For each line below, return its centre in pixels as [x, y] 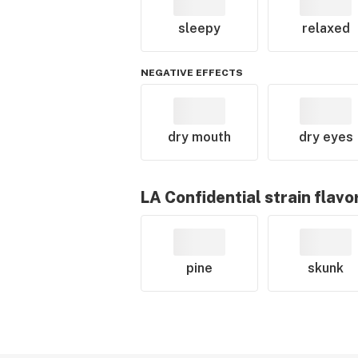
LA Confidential [201, 197]
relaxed [326, 28]
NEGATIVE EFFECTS [192, 73]
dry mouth [199, 137]
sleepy [199, 28]
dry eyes [326, 137]
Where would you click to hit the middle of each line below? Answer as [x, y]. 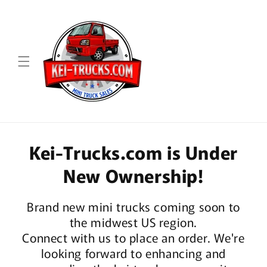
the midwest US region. [133, 222]
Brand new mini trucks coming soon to [133, 207]
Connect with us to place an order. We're [133, 237]
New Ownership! [133, 175]
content [35, 18]
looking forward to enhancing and [133, 253]
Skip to [33, 8]
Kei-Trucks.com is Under [133, 152]
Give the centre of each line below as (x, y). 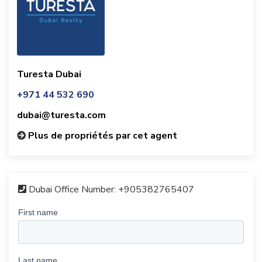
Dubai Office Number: (72, 189)
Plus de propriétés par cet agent (103, 136)
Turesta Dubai (49, 74)
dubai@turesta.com (61, 115)
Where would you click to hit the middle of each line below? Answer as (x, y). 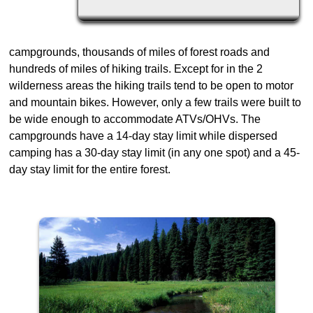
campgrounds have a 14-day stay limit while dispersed (143, 136)
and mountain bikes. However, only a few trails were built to (155, 103)
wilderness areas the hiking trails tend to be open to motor (151, 86)
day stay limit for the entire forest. (90, 170)
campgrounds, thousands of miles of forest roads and (139, 52)
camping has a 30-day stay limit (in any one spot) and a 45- (154, 153)
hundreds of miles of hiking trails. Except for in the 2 (136, 69)
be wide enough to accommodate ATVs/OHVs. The (135, 119)

§ §

--- What you have to do ---
In the entries above, find the line with "the midwest US region. [133, 222]" and the line with "Kei-Trucks.com is Under [133, 152]", then restate word for word both of them and every line between, with nothing more.

--- Reply ---
the midwest US region. [133, 222]
Brand new mini trucks coming soon to [133, 207]
Connect with us to place an order. We're [133, 237]
New Ownership! [133, 175]
content [35, 18]
looking forward to enhancing and [133, 253]
Skip to [33, 8]
Kei-Trucks.com is Under [133, 152]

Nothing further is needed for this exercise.